The other issue, the malfunctioning bow thruster, took all summer to fix.  When I put Pandora up for last winter, the thruster worked fine but come spring it no longer “thrusted”.   The bad news is that there is only ONE company in the northeast that can even service the unit and they were booked solid and generally didn’t even return my calls.

Finally, after months of calls and emails, I was able to get them aboard.  There was a lot of back and forth about why it wasn’t working but finally the motor was removed just to be sure that it was ok, and it was but needed a bit of cleaning.  Back in place still no “thrust”.  At that point, we feared that it was the electronic controller that was at fault and replacements are unavailable.

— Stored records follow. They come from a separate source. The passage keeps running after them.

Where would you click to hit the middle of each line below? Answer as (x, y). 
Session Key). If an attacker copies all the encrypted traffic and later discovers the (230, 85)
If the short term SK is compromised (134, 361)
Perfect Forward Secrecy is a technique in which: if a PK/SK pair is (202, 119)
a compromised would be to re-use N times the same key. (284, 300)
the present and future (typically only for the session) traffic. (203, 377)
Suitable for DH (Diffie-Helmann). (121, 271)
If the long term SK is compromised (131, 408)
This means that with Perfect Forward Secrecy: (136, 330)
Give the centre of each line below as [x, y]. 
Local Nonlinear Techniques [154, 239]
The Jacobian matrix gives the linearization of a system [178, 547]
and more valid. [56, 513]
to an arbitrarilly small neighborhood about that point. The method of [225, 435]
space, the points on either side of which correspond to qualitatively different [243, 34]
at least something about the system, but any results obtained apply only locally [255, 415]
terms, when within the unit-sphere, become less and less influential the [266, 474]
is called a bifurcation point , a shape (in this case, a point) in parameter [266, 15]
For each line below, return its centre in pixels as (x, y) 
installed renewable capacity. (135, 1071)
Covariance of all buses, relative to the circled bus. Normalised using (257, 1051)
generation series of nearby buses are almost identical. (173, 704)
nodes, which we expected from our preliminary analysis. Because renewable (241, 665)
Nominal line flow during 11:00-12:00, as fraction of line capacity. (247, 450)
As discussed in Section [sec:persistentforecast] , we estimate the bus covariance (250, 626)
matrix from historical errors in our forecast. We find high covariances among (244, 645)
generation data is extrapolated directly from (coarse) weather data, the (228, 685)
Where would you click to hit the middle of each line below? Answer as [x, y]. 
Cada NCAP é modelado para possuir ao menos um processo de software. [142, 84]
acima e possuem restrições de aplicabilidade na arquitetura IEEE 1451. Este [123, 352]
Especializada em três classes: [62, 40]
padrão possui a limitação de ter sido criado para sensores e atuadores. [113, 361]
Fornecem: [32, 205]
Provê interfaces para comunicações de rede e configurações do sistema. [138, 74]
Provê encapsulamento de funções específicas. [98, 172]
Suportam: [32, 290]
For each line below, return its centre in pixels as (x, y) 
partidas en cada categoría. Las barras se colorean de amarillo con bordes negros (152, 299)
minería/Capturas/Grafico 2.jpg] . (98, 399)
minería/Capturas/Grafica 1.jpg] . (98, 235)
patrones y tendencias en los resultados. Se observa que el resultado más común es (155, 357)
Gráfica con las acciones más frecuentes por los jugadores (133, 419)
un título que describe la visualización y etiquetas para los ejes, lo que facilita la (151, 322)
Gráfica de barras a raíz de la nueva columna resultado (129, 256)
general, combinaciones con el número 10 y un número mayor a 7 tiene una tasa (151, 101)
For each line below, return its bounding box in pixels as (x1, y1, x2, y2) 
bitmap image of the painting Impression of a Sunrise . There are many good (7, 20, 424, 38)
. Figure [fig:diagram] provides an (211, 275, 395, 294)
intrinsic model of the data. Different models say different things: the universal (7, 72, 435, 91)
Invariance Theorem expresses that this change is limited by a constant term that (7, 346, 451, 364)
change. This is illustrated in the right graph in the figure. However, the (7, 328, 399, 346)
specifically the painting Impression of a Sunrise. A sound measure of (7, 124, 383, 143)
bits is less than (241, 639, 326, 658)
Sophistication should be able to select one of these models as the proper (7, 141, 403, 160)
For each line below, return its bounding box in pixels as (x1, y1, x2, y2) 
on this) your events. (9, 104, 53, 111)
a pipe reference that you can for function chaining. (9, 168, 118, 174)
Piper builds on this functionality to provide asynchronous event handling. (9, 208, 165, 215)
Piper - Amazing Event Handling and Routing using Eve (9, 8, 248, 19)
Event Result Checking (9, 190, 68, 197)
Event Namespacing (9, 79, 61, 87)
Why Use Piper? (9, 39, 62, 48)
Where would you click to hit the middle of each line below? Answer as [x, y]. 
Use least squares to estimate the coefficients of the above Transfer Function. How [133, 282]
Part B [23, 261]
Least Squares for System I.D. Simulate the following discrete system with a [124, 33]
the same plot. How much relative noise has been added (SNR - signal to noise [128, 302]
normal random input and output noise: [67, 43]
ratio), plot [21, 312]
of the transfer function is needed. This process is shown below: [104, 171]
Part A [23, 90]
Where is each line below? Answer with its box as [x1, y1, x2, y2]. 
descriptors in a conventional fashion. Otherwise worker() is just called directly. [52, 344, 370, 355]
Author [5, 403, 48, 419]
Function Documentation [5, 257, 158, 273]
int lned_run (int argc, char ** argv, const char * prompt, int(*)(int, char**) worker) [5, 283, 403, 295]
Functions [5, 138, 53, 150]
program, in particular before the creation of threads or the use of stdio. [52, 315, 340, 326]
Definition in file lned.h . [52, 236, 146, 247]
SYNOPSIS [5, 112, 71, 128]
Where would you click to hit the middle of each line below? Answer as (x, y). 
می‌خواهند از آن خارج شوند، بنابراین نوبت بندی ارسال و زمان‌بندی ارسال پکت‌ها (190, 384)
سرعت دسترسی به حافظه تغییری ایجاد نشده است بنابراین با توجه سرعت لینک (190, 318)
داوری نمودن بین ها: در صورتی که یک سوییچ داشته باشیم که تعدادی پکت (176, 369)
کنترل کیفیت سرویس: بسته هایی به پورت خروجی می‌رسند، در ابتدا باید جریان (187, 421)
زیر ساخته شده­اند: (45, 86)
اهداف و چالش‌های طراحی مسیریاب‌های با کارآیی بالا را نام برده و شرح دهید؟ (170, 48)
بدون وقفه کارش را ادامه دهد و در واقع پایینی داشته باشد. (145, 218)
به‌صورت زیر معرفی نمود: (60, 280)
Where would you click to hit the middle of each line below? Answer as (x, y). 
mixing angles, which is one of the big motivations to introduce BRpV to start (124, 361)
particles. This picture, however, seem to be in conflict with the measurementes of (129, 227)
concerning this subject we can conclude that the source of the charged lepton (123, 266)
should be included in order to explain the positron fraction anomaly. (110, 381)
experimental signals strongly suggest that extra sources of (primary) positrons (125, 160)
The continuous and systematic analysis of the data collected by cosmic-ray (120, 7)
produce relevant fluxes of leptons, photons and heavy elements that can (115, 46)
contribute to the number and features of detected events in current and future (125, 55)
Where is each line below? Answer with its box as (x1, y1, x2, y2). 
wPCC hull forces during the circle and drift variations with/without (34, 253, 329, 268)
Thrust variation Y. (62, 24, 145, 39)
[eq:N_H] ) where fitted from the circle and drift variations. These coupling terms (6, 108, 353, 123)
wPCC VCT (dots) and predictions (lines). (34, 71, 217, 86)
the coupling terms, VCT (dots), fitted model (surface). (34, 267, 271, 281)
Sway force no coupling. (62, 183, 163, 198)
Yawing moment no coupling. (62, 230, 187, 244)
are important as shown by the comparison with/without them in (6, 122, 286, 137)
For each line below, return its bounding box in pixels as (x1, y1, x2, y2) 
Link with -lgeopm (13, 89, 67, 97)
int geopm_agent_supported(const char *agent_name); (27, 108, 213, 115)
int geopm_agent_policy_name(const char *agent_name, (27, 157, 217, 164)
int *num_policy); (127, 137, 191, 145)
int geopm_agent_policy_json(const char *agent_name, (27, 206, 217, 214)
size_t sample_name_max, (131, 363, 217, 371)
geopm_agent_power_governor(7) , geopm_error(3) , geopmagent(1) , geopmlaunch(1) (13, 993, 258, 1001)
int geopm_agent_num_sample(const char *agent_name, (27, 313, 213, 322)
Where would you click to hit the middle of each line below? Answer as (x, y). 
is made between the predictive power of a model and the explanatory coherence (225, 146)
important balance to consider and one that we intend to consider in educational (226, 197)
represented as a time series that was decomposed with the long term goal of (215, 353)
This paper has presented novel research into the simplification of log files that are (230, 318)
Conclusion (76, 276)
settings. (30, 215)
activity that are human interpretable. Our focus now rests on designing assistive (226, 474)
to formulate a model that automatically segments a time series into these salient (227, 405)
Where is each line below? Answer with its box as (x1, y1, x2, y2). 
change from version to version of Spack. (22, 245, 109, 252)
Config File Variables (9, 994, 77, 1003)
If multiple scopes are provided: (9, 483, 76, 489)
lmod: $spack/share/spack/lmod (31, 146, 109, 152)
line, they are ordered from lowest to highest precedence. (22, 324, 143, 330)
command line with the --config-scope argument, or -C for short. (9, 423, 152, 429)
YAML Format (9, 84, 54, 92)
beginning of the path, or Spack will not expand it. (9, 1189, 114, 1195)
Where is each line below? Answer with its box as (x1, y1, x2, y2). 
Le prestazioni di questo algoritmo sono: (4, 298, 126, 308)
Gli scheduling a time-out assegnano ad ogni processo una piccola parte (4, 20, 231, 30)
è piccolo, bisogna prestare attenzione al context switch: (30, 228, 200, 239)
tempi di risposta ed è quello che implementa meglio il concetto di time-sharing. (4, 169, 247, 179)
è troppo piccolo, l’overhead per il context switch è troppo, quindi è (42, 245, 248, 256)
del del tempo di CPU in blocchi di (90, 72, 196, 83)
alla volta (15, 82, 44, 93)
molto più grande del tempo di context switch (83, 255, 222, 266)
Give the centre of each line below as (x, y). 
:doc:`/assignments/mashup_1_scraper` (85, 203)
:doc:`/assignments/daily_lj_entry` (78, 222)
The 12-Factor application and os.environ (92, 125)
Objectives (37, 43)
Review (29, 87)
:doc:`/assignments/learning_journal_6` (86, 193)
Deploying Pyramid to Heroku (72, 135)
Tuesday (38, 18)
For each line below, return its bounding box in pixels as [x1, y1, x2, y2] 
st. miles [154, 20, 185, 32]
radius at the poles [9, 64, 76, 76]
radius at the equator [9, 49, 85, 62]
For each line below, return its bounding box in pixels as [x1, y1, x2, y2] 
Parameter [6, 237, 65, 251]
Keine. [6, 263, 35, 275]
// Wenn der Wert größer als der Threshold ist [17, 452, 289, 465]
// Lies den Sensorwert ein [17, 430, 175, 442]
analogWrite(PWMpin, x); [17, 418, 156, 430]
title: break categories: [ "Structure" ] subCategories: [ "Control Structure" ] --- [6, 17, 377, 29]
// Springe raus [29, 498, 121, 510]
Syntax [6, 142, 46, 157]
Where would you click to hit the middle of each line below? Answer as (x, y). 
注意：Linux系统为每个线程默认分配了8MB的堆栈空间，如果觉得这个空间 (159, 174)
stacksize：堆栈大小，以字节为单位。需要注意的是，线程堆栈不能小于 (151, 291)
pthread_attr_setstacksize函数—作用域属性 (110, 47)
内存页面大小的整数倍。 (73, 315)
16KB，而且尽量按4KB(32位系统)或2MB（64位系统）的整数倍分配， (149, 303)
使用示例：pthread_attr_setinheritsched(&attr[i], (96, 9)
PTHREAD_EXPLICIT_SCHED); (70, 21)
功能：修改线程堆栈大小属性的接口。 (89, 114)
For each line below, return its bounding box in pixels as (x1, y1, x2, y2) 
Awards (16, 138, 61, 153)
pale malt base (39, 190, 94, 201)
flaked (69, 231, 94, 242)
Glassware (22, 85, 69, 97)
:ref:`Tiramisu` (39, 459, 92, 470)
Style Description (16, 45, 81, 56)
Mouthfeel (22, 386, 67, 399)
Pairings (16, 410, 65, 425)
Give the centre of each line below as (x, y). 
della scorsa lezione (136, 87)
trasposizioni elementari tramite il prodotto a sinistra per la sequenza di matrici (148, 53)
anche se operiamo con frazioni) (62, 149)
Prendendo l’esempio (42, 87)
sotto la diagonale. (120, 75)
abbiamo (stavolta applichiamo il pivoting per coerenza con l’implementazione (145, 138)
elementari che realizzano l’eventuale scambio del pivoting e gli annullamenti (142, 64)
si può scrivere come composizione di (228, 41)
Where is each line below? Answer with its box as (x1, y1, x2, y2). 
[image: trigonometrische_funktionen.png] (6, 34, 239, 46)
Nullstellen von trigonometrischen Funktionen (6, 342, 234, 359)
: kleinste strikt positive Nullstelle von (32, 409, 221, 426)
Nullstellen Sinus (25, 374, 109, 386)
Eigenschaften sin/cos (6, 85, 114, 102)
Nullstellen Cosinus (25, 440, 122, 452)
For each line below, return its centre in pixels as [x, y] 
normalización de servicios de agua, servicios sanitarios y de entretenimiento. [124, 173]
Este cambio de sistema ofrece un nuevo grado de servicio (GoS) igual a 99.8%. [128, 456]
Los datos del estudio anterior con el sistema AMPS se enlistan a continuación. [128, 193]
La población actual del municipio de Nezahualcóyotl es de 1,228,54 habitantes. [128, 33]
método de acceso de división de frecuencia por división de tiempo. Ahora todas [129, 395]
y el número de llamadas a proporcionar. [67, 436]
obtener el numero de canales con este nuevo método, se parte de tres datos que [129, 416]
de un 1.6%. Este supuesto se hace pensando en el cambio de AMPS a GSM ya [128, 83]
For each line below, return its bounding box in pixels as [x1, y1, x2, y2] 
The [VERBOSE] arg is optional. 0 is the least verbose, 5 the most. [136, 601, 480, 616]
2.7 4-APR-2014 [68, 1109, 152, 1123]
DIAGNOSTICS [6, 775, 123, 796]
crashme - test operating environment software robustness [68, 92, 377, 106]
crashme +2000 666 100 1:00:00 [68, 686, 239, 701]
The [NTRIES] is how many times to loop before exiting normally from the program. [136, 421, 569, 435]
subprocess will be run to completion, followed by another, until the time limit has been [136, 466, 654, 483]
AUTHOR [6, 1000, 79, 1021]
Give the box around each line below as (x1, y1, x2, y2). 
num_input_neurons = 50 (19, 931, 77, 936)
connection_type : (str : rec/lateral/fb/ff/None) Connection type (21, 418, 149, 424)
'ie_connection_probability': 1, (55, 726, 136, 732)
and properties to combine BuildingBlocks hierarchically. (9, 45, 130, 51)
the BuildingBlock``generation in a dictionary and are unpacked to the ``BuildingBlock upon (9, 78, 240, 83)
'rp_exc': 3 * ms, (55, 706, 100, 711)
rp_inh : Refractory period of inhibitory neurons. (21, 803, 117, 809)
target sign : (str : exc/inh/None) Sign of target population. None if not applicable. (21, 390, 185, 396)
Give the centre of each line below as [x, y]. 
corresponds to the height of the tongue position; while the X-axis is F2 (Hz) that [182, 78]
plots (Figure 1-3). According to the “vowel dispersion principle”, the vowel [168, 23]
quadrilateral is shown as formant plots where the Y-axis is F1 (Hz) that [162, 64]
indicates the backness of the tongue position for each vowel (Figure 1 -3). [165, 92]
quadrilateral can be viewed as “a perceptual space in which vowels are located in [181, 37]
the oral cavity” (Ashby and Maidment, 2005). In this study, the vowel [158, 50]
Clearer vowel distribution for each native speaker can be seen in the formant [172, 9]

One thing lead to another and the tech Andrew, who really knows these systems, narrowed the problem down to a corroded wire.  Isn’t that always the way?  A sort of “is it plugged in” answer that is so hard to figure out.

So simple and yet it took months to get it resolved, mostly because they were so swamped that they could not visit.

When Andrew visited for the second time and finally “fixed” the thruster, I could have hugged him.  Awkward as that might have been, nobody was more shocked that the unit was working again than me.  I expect that he was too.   The big issue looming over the job was that if the control box was damaged, I was screwed as the unit is no longer manufactured.   But it turned out to be OK and Pandora’s thruster is back in business.  Whew…

There have been myriad items to fix and add to get her ready to head south and I am very pleased that it’s all come together.   One upgrade, small though it may be, was the addition of a “storm window” on the front of the dodger, a hard plastic cover that I can clip over the opening window when things get snotty.

While the zipper window is mostly waterproof, sometimes a big wave can hit it and there is an annoying spray that comes through the zipper.  This addition will strengthen things a lot.  Chad, the canvas guy, did a nice job on this along with lots of other little “tweaks”.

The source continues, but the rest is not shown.